[OPEN-ILS-GENERAL] Accession numbers, copy notes and diacritics in call numbers

Tue Aug 2 03:18:48 EDT 2011

Dear Dan and Thomas,

Thank you very much for your recommendations!

As to the sorting issues - I believe that now we have a number of hints 
to investigate, so we can further proceed in our efforts :-)... I do 
appreciate you have taken the trouble to test things for us and thus 
facilitated testing in our own installation. Thanks a lot for that :-)!

(And, yes, you are right - I apologize for not mentioning it in my 
message - we are on EG 2.0.)

Linda

Dne 28.7.2011 16:19, Dan Scott napsal(a):
> Hi Linda:
>
> 2011/7/18 Linda Jansova<skolkova at chello.cz>:
>
> <snip>
>
>> 3) In case we use diacritics in call numbers, is there a way to make the
>> Shelf Browser show first the particular letters letters without diacritics
>> and then those with diacritics? E.g. to have the letter "Č" after the letter
>> "C" instead of somewhere at the beginning of the virtual shelf? (We are
>> especially interested in Czech alphabet - the correct order of letters is
>> available at http://en.wikipedia.org/wiki/Czech_alphabet.) Or maybe is it
>> better do do without and use only call numbers with decent ;-) letters?
> You would think that the answer to this would be simple, but it looks
> like the answer will require us to check a number of points.
>
> First, as of Evergreen 2.0 we generate call number "sort keys" that
> are used for sorting purposes. (I can't remember but I think you're on
> 2.0 by now?). I'm guessing that you still have your library set to the
> default call number classification scheme, so the first thing we'll
> need to do is check to ensure that the sort keys that we generate
> aren't doing something bad to diacritic characters.
>
> Second, sorting depends on the glibc locale environment on your
> database server - the collating sequence for the locale your database
> has been created in should match the behaviour of the "sort" command
> from the command line on the database server for each given locale.
>
> For example, if I create the text file "sortme" that contains the
> following lines:
>
> C
> Č
> C
> Č
>
> I can then test the collation behaviour of different locales. On my
> laptop running Fedora 15, for example, using the 'C' locale that we
> expect the database to be using:
>
> $ LANG=C sort sortme
> C
> C
> Č
> Č
>
> And then if I switch to the cs_CZ UTF8 locale:
>
> $ LANG=cs_CZ.utf8 sort sortme
> C
> C
> Č
> Č
>
> But if I switch to the cs_CZ ISO locale:
>
> $ LANG=cs_CZ.iso88592 sort sortme
> Č
> Č
> C
> C
>
> So - it looks like on my environment I would expect to get the
> appropriate sorting sequence for call numbers using the recommended
> 'C' locale for the database.
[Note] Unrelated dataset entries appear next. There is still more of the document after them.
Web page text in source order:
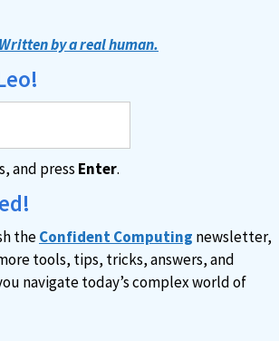
Written by a real human.
and press Enter.
theConfident Computing newsletter,
tools, tips, tricks, answers, and
navigate today’s complex world of

It's possible that your database server's
> locale environment does not match this behaviour, of course.
>
> Finally, the actual call number sort key is then wrapped in an
> oils_text_as_bytea(label_sortkey) function when we sort the results of
> a call number browse, which converts the sortkey at run time to a
> bytea data type. Checking out the definition of bytea strings, I had
> the sinking feeling that this was the reason for your problems. To
> paste from the PostgreSQL documentation:
>
> "operations on binary strings process the actual bytes, whereas the
> processing of character strings depends on locale settings. In short,
> binary strings are appropriate for storing data that the programmer
> thinks of as "raw bytes", whereas character strings are appropriate
> for storing text."
>
> In addition,
>
> But then, when I tested this theory on a PostgreSQL 9.0 database
> created with the C locale, that theory of doom doesn't seem to hold
> up:
>
> -- Show that we are using the right database locale
> SHOW LC_COLLATE;
>
>   lc_collate
> ------------
>   C
> (1 row)
>
> -- Create a test table to try out our theory
> CREATE TABLE test_bytea(input TEXT, output BYTEA);
>
> -- Insert our sample data
> INSERT INTO test_bytea(input) VALUES ('C'), ('Č'), ('C'), ('Č');
>
> -- Create the BYTEA version of the text in the output column
> UPDATE test_bytea SET output = oils_text_as_bytea(input);
>
> -- Get the table as sorted by the untouched text
> SELECT input, output FROM test_bytea ORDER BY input ASC;
>
>   input | output
> -------+--------
>   C     | \x43
>   C     | \x43
>   Č     | \xc48c
>   Č     | \xc48c
> (4 rows)
>
> -- Now get the table as sorted by the BYTEA version of the strings
> SELECT input, output FROM test_bytea ORDER BY output ASC;
>
>   input | output
> -------+--------
>   C     | \x43
>   C     | \x43
>   Č     | \xc48c
>   Č     | \xc48c
> (4 rows)
>
> And... as you can see, I'm still getting the expected sort order that
> you want - even though the string has been converted to a BYTEA column
> (and the oils_text_as_bytea() function throws in an UPPER() call that
> also normally raises a warning flag that non-ASCII data may be
> destroyed).
>
> So - I'm having trouble reproducing the problem that you're seeing
> with these simple tests. Maybe you can have your systems people try
> out these tests on your database server to see if they get the same
> results?
>